An investigation into the application of microfluidics to the analysis of chromosome conformation : a thesis presented in partial fulfilment of the requirements for the degree of Master of Science in Molecular BioScience at Massey University, Albany, New Zealand
Ever since the discovery of DNA, biologists have been striving to unravel its
mysteries. Many efforts have been made over the years to further our
understanding of genes, what they do and how they function. Genomes exist
as a 3D structure inside the nucleus and they are not randomly arranged.
However, there are still many gaps in the knowledge of how the structure fills
this 3D space. Using chromosome conformation capture (3C) and other
methods based on proximity ligation, interactions between different sections
on the chromosome can be captured. A computer simulated 3D chromosome
model can then be created based on the interaction data. Currently, global
interaction maps can only be created for populations of cells. The overall goal
of this research is to develop a protocol that will enable the capture of
chromosome interactions within a single cell. This requires the use of
microfluidic chips due to the minute quantity of DNA within a single cell.
Therefore the main objectives of this research are to: 1) build and test a
microfluidic system (lab-on-a-chip or LOC) that will aid in the capture of interand
intra- chromosomal interactions of a single cell; and 2) characterize the
restriction and ligation of DNA that will be performed in a microfluidic
In order to assess the efficiency of DNA digestion within microfluidic chips,
EcoRI and MspI digestion kinetics within microtubes is first characterized to
establish a base line for comparison with digestion kinetics within microfluidic
chips. The Km, Vmax and Kcat for EcoRI within microtubes are 32 nM, 0.14 nM s-1
and 1.4 fmol s-1 U-1 respectively. The Km, Vmax and Kcat for MspI within
microtubes are 125 nM, 1.46 nM s-1 and 29.2 fmol s-1 U-1 respectively.

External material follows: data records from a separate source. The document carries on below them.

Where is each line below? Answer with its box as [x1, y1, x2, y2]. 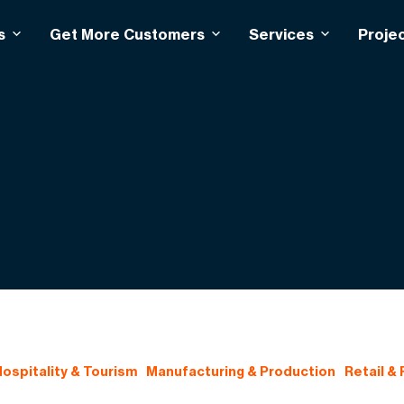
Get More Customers [49, 24, 205, 43]
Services [248, 24, 314, 43]
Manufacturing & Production [145, 363, 335, 380]
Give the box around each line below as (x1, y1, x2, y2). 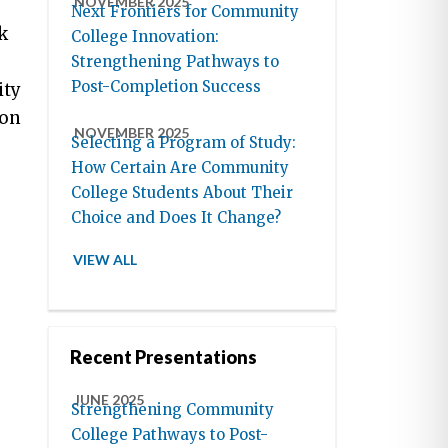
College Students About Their (71, 183, 294, 203)
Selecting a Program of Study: (71, 133, 297, 153)
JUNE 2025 (74, 391, 145, 409)
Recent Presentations (70, 346, 258, 369)
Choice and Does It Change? (71, 208, 282, 228)
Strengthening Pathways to (71, 52, 280, 72)
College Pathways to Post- (71, 425, 269, 445)
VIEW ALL (73, 251, 138, 269)
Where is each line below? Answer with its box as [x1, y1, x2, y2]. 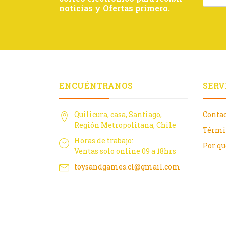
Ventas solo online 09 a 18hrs [74, 146, 176, 156]
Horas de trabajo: [74, 136, 133, 146]
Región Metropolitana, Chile [74, 120, 176, 130]
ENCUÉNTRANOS [59, 80, 133, 91]
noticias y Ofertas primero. [59, 3, 170, 14]
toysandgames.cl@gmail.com [74, 162, 180, 172]
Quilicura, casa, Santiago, [74, 109, 162, 120]
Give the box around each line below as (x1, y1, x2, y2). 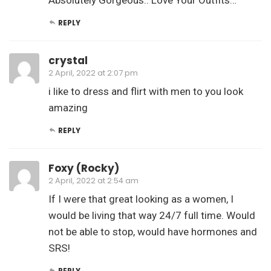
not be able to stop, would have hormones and (48, 225, 257, 238)
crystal (48, 53, 88, 68)
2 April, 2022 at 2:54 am (48, 175, 139, 186)
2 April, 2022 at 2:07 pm (48, 67, 138, 78)
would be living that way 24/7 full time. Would (48, 209, 255, 221)
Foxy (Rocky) (48, 160, 119, 175)
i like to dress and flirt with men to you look (48, 85, 243, 97)
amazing (48, 101, 88, 114)
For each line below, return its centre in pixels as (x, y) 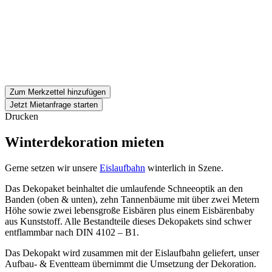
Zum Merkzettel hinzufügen (58, 92)
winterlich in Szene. (184, 168)
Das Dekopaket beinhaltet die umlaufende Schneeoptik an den (124, 188)
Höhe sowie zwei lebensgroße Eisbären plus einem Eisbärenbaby (130, 210)
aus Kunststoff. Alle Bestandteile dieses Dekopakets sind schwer (128, 221)
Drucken (22, 116)
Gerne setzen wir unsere (52, 168)
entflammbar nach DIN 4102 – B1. (72, 232)
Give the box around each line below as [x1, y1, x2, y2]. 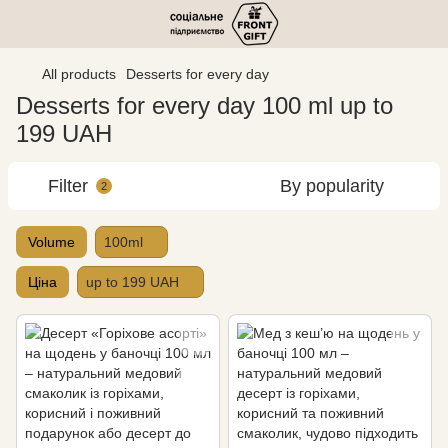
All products [42, 66, 116, 82]
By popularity [280, 176, 384, 196]
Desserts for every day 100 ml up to [16, 92, 393, 119]
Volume [28, 234, 75, 250]
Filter [48, 176, 88, 196]
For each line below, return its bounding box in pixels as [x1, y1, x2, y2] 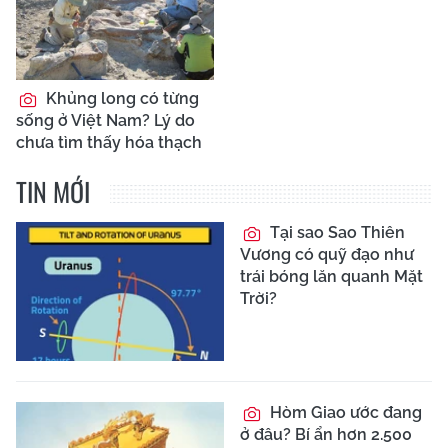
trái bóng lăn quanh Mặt [240, 267, 423, 286]
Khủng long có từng [42, 89, 199, 108]
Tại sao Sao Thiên [266, 223, 405, 242]
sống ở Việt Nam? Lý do [16, 111, 195, 130]
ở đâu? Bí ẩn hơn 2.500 [240, 424, 412, 444]
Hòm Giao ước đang [266, 402, 422, 422]
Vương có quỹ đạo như [240, 245, 414, 264]
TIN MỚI [16, 172, 90, 211]
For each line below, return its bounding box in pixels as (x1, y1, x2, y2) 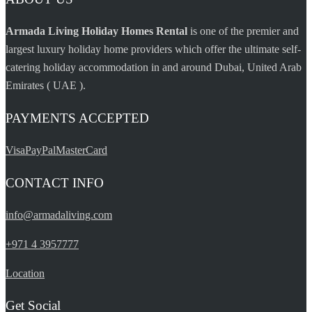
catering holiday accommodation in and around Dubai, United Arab (6, 61, 302, 74)
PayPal (25, 144, 56, 157)
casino (6, 8, 33, 20)
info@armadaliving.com (6, 208, 112, 221)
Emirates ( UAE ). (6, 79, 86, 92)
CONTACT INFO (6, 175, 104, 190)
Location (6, 267, 45, 279)
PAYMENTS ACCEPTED (6, 111, 149, 126)
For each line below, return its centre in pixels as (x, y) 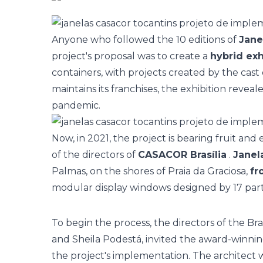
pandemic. (76, 105)
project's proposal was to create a (131, 56)
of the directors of (95, 155)
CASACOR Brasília (182, 155)
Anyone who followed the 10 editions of (145, 40)
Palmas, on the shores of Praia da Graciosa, (151, 171)
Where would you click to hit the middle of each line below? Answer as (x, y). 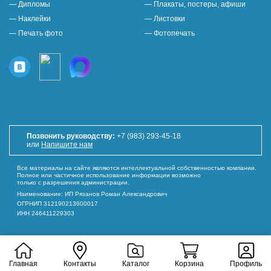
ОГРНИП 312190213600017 (57, 204)
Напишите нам (67, 145)
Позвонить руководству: (71, 136)
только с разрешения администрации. (73, 183)
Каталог (135, 264)
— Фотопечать (170, 34)
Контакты (80, 264)
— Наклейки (30, 19)
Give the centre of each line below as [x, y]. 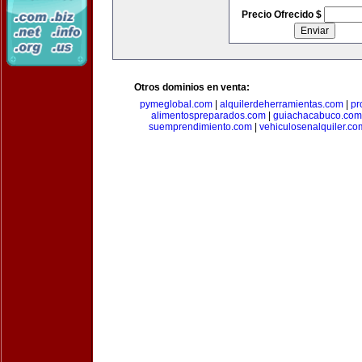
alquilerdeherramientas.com [281, 104]
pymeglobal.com [176, 104]
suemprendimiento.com [200, 127]
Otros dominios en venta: [192, 87]
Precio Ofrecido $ [282, 15]
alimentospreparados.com [208, 116]
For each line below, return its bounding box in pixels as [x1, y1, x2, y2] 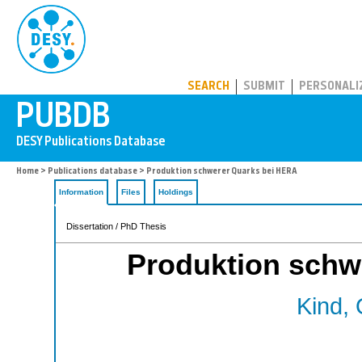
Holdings [158, 187, 193, 196]
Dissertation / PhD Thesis [66, 221, 166, 231]
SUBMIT [243, 81, 285, 93]
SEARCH [187, 81, 229, 93]
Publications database [48, 167, 137, 176]
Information [59, 187, 103, 196]
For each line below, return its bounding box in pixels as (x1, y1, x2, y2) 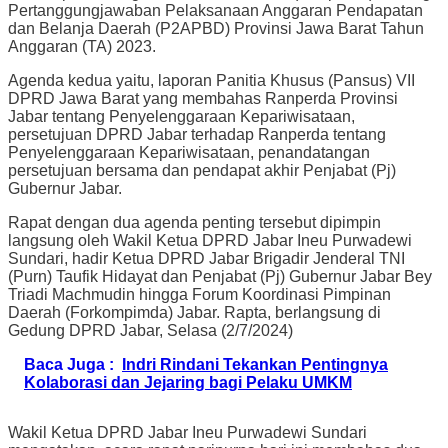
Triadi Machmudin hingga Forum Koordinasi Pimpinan (8, 285, 391, 303)
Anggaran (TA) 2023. (8, 37, 156, 55)
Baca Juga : (24, 355, 114, 373)
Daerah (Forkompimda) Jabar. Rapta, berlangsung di (8, 303, 381, 321)
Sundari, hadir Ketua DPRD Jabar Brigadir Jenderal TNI (8, 249, 405, 267)
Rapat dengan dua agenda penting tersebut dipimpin (8, 213, 381, 231)
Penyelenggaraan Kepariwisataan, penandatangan (8, 143, 370, 161)
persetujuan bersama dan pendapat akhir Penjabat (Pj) (8, 161, 396, 179)
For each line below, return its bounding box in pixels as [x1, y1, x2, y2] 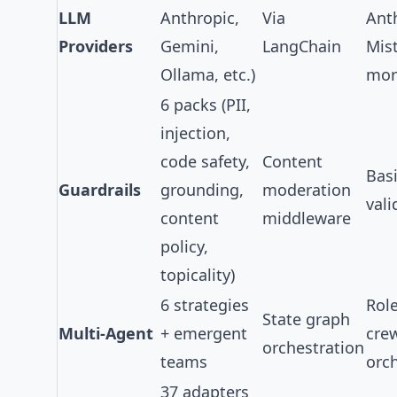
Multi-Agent [58, 323, 153, 344]
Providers [58, 35, 133, 57]
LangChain [262, 35, 341, 57]
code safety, [160, 151, 250, 172]
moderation [262, 179, 351, 200]
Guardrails [58, 179, 141, 200]
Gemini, [160, 35, 219, 57]
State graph [262, 308, 350, 330]

On the other hand, the digestion kinetics within microfluidic chips is
undetermined, because both restriction enzymes exhibit non-specific nuclease
activity within microfluidic chips under the conditions tested. The exhibition
of non-specific nuclease activity is unexpected and causes ligation of DNA
performed in microfluidic chips to fail. The non-specific nuclease activity of
EcoRI and MspI within microfluidic chips is also problematic for the overall
goal of developing a protocol that will enable the capture of chromosome
interactions within a single cell, because the non-specific nuclease activity
would cause loss of template and random variations in results obtained.